Na Bona Fortuna, a riqueza natural da terra, que compreende várias nascentes cristalinas, sustenta a presença de culturas livres de produtos químicos. “Todas as fazendas vizinhas são orgânicas, e estamos longe de fontes de poluição, em um cenário paradisíaco para a agricultura moderna”, afirmou Marino. “A fazenda está localizada em um território difícil, onde a taxa de desemprego é alta, então a ideia de Steve é criar um modelo de produção de referência que possa impulsionar muitas outras atividades e apoiar a comunidade.”

Pasquale “Mimmo” Marino recebendo um prêmio no NYIOOC 2018
Até o momento, a empresa ainda está na fase inicial e está absorvendo os investimentos substanciais feitos em terras, infraestrutura e pessoal. “À medida que aumentamos nossa produção e ganhamos reconhecimento internacional por nossos azeites extravirgens de alta qualidade, acreditamos que poderemos alcançar a lucratividade nos próximos anos, a fim de honrar nosso compromisso e promessa de doar todos os lucros excedentes a instituições de caridade que compartilham nosso apoio à Sicília e seu povo, bem como nos EUA”, destacou Luczo.
“No entanto, já apoiamos diversas causas por meio da Fundação Zimbardo-Luczo, que oferece bolsas de estudo para alunos do ensino médio em Corleone e Cammarata”, disse ele. “Fornecemos tecnologia e instrumentos musicais às escolas locais, ajudamos a financiar um centro para adultos com deficiências físicas e mentais em Cammarata, promovemos festivais artísticos e culturais e patrocinamos um time de futebol local. Nos EUA, apoiamos a No Kid Hungry.”
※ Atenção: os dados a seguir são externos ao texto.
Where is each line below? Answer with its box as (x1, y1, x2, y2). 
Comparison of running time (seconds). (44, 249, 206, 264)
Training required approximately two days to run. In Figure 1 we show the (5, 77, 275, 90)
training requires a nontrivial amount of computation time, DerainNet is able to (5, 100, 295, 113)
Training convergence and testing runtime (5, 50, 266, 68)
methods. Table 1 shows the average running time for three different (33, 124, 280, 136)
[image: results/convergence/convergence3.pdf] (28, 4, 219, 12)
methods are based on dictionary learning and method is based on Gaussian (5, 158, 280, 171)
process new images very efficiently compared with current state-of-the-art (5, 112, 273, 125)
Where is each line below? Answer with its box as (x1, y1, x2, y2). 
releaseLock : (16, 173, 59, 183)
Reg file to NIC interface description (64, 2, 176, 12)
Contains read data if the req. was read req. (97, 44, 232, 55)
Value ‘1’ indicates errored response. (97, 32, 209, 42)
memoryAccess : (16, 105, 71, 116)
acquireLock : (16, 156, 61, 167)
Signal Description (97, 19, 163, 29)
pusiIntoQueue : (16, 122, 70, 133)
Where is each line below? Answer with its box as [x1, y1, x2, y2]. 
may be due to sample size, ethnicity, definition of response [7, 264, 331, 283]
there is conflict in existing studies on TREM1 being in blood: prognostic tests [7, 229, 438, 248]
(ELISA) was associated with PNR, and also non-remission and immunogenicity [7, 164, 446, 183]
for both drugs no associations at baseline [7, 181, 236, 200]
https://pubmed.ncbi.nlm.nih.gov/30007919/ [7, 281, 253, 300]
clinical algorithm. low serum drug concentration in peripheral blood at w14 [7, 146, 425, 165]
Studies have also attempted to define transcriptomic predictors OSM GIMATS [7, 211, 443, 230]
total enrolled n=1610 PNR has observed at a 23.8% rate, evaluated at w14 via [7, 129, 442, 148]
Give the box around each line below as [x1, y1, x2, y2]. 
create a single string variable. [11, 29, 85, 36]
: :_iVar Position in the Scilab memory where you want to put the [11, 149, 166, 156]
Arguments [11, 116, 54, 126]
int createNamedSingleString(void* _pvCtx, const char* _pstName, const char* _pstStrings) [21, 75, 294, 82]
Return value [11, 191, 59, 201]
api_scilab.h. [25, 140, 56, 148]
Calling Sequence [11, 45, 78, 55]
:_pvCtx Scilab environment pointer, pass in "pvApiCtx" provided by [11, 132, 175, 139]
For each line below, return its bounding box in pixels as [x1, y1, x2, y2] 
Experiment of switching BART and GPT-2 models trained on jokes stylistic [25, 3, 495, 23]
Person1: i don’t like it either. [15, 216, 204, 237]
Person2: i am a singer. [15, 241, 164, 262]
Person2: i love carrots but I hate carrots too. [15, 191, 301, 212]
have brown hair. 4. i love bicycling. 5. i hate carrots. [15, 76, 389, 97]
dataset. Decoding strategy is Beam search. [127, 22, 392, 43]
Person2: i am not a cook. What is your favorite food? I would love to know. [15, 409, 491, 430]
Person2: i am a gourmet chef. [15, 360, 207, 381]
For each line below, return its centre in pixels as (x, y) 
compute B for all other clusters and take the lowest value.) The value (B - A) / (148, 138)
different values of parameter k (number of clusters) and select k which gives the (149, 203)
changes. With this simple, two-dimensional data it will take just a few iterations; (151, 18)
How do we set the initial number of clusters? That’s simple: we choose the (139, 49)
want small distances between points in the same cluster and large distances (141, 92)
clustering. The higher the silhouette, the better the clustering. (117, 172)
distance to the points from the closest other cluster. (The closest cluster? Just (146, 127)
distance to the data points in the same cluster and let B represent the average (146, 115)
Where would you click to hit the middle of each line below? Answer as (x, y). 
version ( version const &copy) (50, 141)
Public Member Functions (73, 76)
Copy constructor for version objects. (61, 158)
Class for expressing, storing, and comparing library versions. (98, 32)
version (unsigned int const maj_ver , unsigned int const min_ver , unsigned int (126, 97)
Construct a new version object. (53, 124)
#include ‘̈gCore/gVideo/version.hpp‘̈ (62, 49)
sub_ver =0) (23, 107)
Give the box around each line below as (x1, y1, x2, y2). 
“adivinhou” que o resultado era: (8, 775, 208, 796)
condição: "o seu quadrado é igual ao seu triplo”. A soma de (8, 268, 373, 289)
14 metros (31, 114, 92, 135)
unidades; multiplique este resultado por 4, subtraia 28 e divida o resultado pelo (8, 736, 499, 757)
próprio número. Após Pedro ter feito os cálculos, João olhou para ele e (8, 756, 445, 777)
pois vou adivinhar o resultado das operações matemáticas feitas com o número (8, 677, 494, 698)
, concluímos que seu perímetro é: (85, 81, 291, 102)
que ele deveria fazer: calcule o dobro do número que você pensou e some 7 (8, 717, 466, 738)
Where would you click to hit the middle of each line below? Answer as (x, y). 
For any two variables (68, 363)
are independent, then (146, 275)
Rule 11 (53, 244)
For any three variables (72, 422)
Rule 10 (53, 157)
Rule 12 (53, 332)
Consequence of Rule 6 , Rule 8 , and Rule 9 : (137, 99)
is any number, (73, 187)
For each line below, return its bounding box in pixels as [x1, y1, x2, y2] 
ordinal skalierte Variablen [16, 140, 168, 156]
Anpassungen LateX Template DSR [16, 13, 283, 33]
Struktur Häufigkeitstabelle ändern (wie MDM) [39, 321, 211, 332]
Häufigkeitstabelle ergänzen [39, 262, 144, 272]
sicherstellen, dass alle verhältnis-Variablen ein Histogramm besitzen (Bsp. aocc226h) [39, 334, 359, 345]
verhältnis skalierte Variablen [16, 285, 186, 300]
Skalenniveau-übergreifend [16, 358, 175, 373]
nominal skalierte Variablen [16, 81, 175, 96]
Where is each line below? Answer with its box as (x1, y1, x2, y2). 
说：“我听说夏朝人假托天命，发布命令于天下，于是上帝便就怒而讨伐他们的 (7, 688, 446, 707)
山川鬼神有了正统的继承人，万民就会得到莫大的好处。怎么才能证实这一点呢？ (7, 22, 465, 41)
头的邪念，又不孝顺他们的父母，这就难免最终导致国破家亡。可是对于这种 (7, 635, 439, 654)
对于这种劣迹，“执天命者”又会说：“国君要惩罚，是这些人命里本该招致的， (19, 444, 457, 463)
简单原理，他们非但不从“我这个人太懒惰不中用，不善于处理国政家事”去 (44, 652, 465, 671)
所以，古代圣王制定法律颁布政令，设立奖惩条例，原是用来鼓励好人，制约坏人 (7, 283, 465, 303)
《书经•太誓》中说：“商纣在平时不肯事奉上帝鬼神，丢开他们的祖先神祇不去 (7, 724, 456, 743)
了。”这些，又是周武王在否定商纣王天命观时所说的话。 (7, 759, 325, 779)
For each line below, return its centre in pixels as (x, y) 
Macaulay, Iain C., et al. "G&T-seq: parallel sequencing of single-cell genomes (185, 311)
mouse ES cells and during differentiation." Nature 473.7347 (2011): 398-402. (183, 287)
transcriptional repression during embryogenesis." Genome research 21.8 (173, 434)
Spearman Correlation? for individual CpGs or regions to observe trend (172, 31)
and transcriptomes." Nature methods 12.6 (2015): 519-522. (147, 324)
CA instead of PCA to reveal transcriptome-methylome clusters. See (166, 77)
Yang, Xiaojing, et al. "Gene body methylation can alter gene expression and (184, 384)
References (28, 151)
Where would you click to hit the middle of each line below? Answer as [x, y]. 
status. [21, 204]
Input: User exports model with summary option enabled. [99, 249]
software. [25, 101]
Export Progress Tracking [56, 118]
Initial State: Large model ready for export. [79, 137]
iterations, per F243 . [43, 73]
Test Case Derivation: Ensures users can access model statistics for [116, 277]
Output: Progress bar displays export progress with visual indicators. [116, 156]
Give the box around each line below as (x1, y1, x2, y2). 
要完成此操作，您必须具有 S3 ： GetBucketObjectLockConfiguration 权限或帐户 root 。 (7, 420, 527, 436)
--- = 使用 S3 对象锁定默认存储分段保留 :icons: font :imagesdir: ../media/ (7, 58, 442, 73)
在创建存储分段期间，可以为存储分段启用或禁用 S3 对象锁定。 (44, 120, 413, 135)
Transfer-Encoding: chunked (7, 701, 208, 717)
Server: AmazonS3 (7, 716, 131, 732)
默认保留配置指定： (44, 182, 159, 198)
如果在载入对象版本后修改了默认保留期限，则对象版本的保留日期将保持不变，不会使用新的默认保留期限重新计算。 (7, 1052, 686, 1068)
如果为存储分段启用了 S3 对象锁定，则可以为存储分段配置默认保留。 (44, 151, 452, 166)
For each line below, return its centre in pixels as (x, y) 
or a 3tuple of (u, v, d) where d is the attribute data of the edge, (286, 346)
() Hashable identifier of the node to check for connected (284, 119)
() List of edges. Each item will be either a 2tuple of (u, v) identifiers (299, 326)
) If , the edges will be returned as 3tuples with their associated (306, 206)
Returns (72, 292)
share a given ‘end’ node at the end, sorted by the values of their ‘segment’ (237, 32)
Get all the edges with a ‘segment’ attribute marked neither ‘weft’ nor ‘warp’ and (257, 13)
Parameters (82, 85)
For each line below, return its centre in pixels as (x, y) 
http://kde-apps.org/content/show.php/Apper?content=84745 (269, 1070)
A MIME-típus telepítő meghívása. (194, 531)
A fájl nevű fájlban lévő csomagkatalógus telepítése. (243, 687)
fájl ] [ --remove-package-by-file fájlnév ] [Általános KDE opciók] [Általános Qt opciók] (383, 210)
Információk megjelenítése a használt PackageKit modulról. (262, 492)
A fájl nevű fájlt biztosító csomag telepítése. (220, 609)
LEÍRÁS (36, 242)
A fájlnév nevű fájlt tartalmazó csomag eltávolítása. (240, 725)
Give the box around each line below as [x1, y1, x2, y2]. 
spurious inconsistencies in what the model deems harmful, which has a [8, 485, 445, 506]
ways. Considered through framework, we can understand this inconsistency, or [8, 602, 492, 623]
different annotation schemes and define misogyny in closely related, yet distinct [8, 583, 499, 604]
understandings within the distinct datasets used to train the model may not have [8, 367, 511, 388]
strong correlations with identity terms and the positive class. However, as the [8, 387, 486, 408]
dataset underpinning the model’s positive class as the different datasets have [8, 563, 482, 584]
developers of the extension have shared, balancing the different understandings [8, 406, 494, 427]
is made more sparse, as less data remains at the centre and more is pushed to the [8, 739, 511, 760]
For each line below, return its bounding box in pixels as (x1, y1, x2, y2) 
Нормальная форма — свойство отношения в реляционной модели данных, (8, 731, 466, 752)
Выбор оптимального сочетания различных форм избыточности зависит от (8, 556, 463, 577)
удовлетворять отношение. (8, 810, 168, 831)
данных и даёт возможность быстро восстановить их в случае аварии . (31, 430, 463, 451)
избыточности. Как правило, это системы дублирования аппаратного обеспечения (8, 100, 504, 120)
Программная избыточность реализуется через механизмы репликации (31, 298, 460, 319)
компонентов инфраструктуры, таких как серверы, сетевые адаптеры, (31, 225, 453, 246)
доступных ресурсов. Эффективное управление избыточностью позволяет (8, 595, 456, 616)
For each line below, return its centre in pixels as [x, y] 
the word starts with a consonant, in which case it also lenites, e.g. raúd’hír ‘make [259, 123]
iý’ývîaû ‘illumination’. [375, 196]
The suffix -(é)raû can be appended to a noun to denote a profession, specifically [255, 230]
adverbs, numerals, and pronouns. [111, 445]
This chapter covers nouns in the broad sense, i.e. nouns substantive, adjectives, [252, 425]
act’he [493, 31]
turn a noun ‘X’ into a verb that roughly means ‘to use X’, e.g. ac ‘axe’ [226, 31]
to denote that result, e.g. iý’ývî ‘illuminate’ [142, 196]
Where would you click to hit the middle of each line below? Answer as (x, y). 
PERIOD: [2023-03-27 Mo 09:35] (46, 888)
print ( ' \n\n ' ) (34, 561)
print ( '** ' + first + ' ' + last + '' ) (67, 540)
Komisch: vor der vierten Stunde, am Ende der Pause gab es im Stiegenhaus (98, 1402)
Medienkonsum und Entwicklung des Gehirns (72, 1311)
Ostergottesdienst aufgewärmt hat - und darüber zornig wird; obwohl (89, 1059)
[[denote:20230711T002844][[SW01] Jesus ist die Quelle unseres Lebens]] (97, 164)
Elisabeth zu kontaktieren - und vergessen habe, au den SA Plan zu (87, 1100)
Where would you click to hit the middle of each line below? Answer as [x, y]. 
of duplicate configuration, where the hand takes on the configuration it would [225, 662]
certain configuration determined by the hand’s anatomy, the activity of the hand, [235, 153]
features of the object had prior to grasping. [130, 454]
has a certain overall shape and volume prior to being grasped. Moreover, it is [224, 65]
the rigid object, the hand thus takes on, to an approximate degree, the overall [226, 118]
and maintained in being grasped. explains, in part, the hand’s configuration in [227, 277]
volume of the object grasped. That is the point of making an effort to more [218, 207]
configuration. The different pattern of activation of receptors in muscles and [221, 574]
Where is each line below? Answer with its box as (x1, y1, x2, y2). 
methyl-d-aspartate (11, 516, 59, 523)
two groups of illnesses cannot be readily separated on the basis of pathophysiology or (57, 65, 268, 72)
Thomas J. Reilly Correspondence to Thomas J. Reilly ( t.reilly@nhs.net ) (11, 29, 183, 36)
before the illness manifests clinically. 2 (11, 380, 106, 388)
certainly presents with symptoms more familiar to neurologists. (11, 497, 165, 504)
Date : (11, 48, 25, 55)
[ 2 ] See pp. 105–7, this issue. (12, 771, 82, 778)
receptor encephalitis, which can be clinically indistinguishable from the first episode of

No centro de sua missão está o bem-estar do território por meio da criação de empregos. “Tem sido uma jornada incrível”, revelou Luczo. “É realmente impressionante ver o amor que os trabalhadores têm pelo que fazem. Ter um emprego estável traz um elemento tão importante para a vida de uma pessoa. Os trabalhadores têm orgulho de trabalhar a terra. E, o mais importante, o que estamos produzindo para o mundo é importante e único.”
“Acredito que a melhor oportunidade de crescimento econômico da Sicília está relacionada ao turismo e à agricultura orgânica”, concluiu Luczo. “Estamos tentando traçar um roteiro para construir um negócio sustentável com esses elementos. A Sicília é um lugar mágico com um modo de vida que deve ser valorizado.”